Data excerpts:
—————
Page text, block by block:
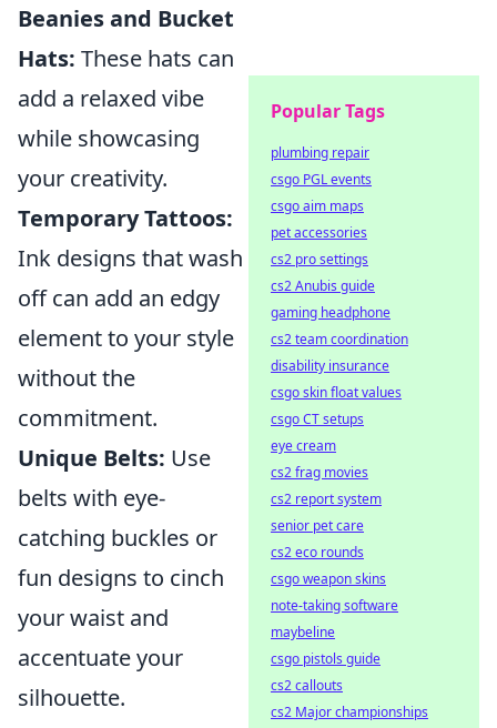
Beanies and Bucket
Hats: These hats can
add a relaxed vibe
while showcasing
your creativity.
Temporary Tattoos:
Ink designs that wash
off can add an edgy
element to your style
without the
commitment.
Unique Belts: Use
belts with eye-
catching buckles or
fun designs to cinch
your waist and
accentuate your
silhouette.
Popular Tags
plumbing repair
csgo PGL events
csgo aim maps
pet accessories
cs2 pro settings
cs2 Anubis guide
gaming headphone
cs2 team coordination
disability insurance
csgo skin float values
csgo CT setups
eye cream
cs2 frag movies
cs2 report system
senior pet care
cs2 eco rounds
csgo weapon skins
note-taking software
maybeline
csgo pistols guide
cs2 callouts
cs2 Major championships
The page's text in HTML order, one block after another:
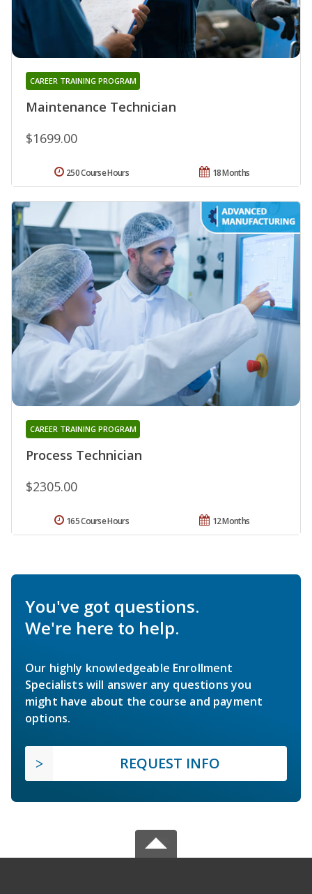
Maintenance Technician
CAREER TRAINING PROGRAM
$1699.00
18 Months
250 Course Hours
Process Technician
CAREER TRAINING PROGRAM
$2305.00
12 Months
165 Course Hours
You've got questions.
We're here to help.
Our highly knowledgeable Enrollment
Specialists will answer any questions you
might have about the course and payment
options.
REQUEST INFO
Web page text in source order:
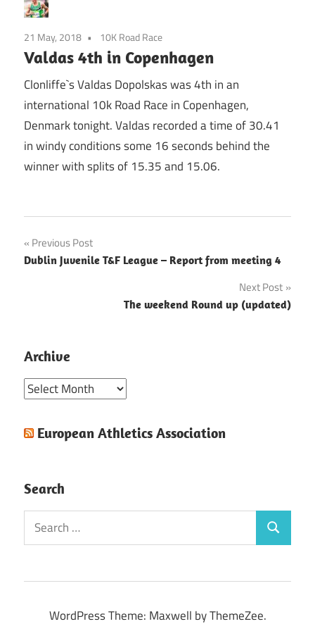
21 May, 2018 10K Road Race
Valdas 4th in Copenhagen
Clonliffe`s Valdas Dopolskas was 4th in an
international 10k Road Race in Copenhagen,
Denmark tonight. Valdas recorded a time of 30.41
in windy conditions some 16 seconds behind the
winner with splits of 15.35 and 15.06.
Post
navigation
Previous Post
Dublin Juvenile T&F League – Report from meeting 4
Next Post
The weekend Round up (updated)
Archive
Archive
European Athletics Association
Search
Search
for:
Search
WordPress Theme: Maxwell by ThemeZee.
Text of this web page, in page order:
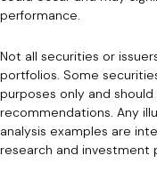
performance.
Not all securities or
portfolios. Some
purposes only and
recommendations. Any
analysis examples are
research and investment
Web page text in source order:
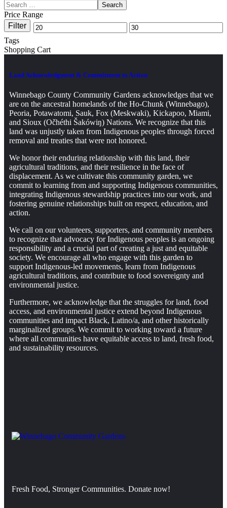
Price Range
Filter
Tags
Shopping Cart
Land Acknowledgment & Commitment to Action
Winnebago County Community Gardens acknowledges that we
are on the ancestral homelands of the Ho-Chunk (Winnebago),
Peoria, Potawatomi, Sauk, Fox (Meskwaki), Kickapoo, Miami,
and Sioux (Očhéthi Šakówiŋ) Nations. We recognize that this
land was unjustly taken from Indigenous peoples through forced
removal and treaties that were not honored.
We honor their enduring relationship with this land, their
agricultural traditions, and their resilience in the face of
displacement. As we cultivate this community garden, we
commit to learning from and supporting Indigenous communities,
integrating Indigenous stewardship practices into our work, and
fostering genuine relationships built on respect, education, and
action.
We call on our volunteers, supporters, and community members
to recognize that advocacy for Indigenous peoples is an ongoing
responsibility and a crucial part of creating a just and equitable
society. We encourage all who engage with this garden to
support Indigenous-led movements, learn from Indigenous
agricultural traditions, and contribute to food sovereignty and
environmental justice.
Furthermore, we acknowledge that the struggles for land, food
access, and environmental justice extend beyond Indigenous
communities and impact Black, Latino/a, and other historically
marginalized groups. We commit to working toward a future
where all communities have equitable access to land, fresh food,
and sustainability resources.
Fresh Food, Stronger Communities. Donate now!
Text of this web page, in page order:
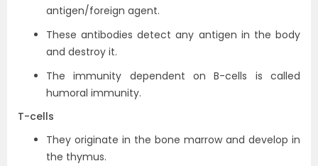
antigen/foreign agent.
These antibodies detect any antigen in the body
and destroy it.
The immunity dependent on B-cells is called
humoral immunity.
T-cells
They originate in the bone marrow and develop in
the thymus.
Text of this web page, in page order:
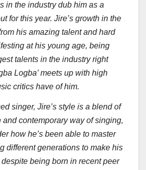
in the industry dub him as a
for this year. Jire’s growth in the
his amazing talent and hard
at his young age, being
talents in the industry right
Logba’ meets up with high
critics have of him.
singer, Jire’s style is a blend of
contemporary way of singing,
how he’s been able to master
different generations to make his
being born in recent peer
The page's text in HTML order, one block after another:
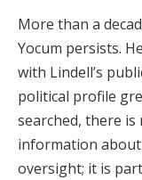
More than a
Yocum persists.
with Lindell’s
political profile
searched, there
information
oversight; it is
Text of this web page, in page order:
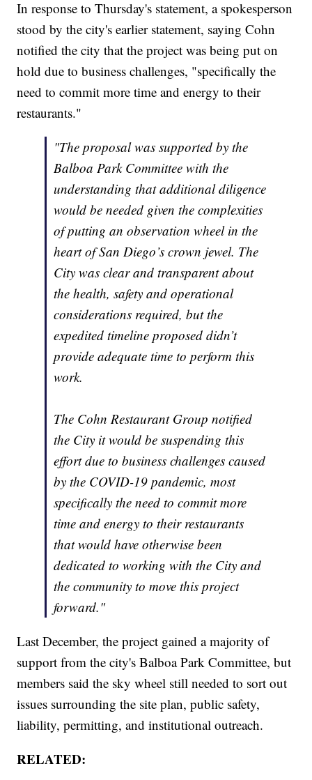
In response to Thursday's statement, a spokesperson
stood by the city's earlier statement, saying Cohn
notified the city that the project was being put on
hold due to business challenges, "specifically the
need to commit more time and energy to their
restaurants."
"The proposal was supported by the
Balboa Park Committee with the
understanding that additional diligence
would be needed given the complexities
of putting an observation wheel in the
heart of San Diego’s crown jewel. The
City was clear and transparent about
the health, safety and operational
considerations required, but the
expedited timeline proposed didn’t
provide adequate time to perform this
work.
The Cohn Restaurant Group notified
the City it would be suspending this
effort due to business challenges caused
by the COVID-19 pandemic, most
specifically the need to commit more
time and energy to their restaurants
that would have otherwise been
dedicated to working with the City and
the community to move this project
forward."
Last December, the project gained a majority of
support from the city's Balboa Park Committee, but
members said the sky wheel still needed to sort out
issues surrounding the site plan, public safety,
liability, permitting, and institutional outreach.
RELATED:
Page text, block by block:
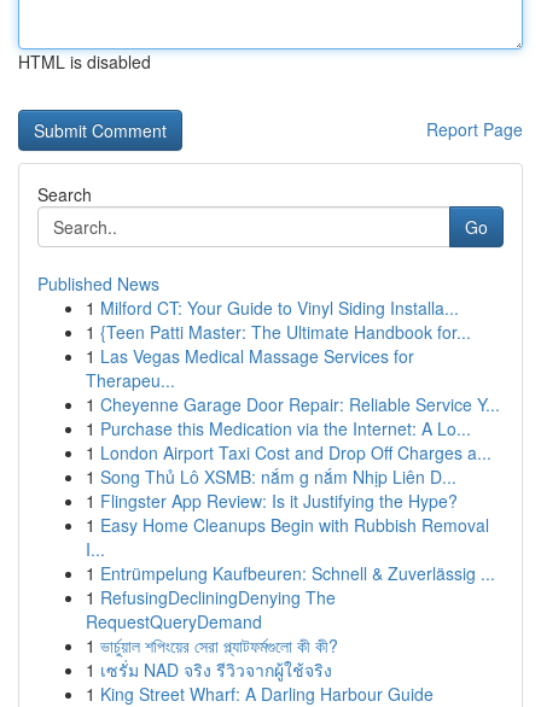
HTML is disabled
Report Page
Search
Go
Published News
1 Milford CT: Your Guide to Vinyl Siding Installa...
1 {Teen Patti Master: The Ultimate Handbook for...
1 Las Vegas Medical Massage Services for
Therapeu...
1 Cheyenne Garage Door Repair: Reliable Service Y...
1 Purchase this Medication via the Internet: A Lo...
1 London Airport Taxi Cost and Drop Off Charges a...
1 Song Thủ Lô XSMB: nắm g nắm Nhịp Liên D...
1 Flingster App Review: Is it Justifying the Hype?
1 Easy Home Cleanups Begin with Rubbish Removal
I...
1 Entrümpelung Kaufbeuren: Schnell & Zuverlässig ...
1 RefusingDecliningDenying The
RequestQueryDemand
1 ভার্চুয়াল শপিংয়ের সেরা প্ল্যাটফর্মগুলো কী কী?
1 เซรั่ม NAD จริง รีวิวจากผู้ใช้จริง
1 King Street Wharf: A Darling Harbour Guide
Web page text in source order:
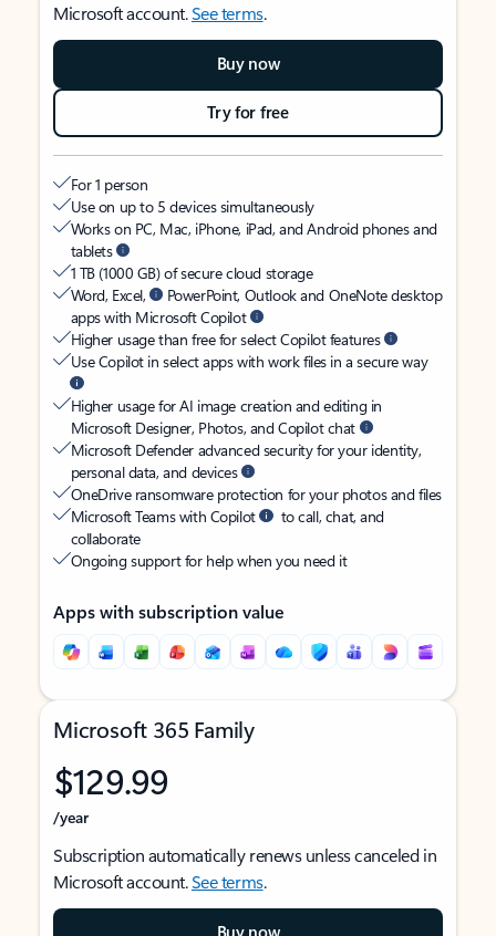
Microsoft account.See terms.
Buy now
Try for free
For 1 person
Use on up to 5 devices simultaneously
Works on PC, Mac, iPhone, iPad, and Android phones and
tablets
1 TB (1000 GB) of secure cloud storage
Word, Excel,
PowerPoint, Outlook and OneNote desktop
apps with Microsoft Copilot
Higher usage than free for select Copilot features
Use Copilot in select apps with work files in a secure way
Higher usage for AI image creation and editing in
Microsoft Designer, Photos, and Copilot chat
Microsoft Defender advanced security for your identity,
personal data, and devices
OneDrive ransomware protection for your photos and files
Microsoft Teams with Copilot
to call, chat, and
collaborate
Ongoing support for help when you need it
Apps with subscription value
Microsoft 365 Family
$129.99
/year
Subscription automatically renews unless canceled in
Microsoft account.See terms.
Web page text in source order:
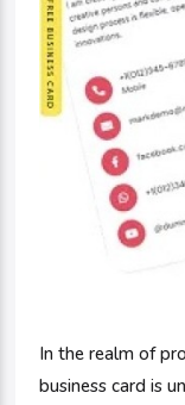
In the realm of
business card is
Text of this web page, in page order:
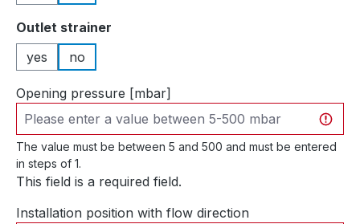
Select
Outlet strainer
yes
no
Opening pressure [mbar]
The value must be between 5 and 500 and must be entered
in steps of 1.
This field is a required field.
Installation position with flow direction
—————
### About this exercise
For every line above with the word "recognize" in it, make a copy.

### Written answer
and Sioux (Očhéthi Šakówiŋ) Nations. We recognize that this
to recognize that advocacy for Indigenous peoples is an ongoing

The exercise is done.